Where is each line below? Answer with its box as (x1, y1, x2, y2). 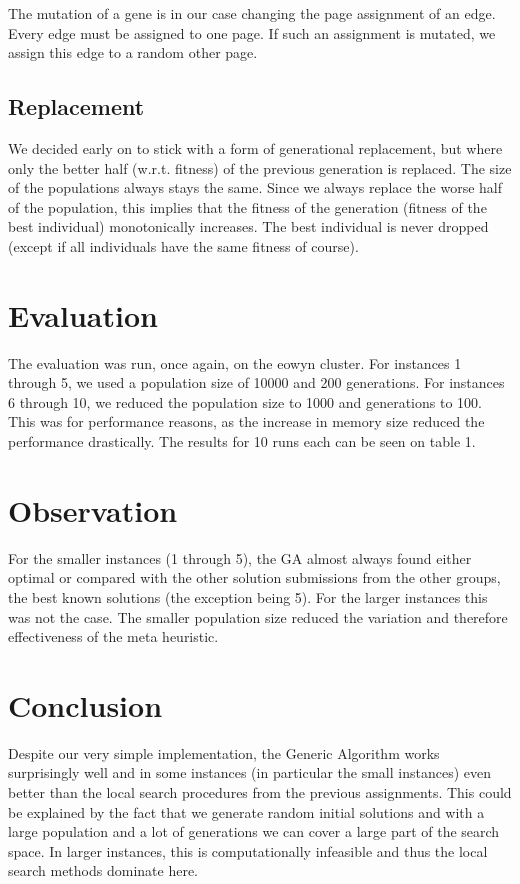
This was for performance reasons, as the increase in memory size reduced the (8, 411, 485, 432)
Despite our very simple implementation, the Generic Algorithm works (8, 742, 440, 763)
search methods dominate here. (8, 860, 198, 881)
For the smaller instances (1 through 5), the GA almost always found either (8, 547, 472, 568)
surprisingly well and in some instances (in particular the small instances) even (8, 762, 491, 783)
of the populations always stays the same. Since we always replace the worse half (8, 177, 503, 198)
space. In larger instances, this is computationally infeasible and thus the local (8, 840, 488, 861)
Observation (8, 489, 178, 530)

☆ ☆ ☆

**Task to carry out:** The answer must consist of every line from the entries that holds the string "instances".

**Answer space:**
For the smaller instances (1 through 5), the GA almost always found either (8, 547, 472, 568)
surprisingly well and in some instances (in particular the small instances) even (8, 762, 491, 783)
space. In larger instances, this is computationally infeasible and thus the local (8, 840, 488, 861)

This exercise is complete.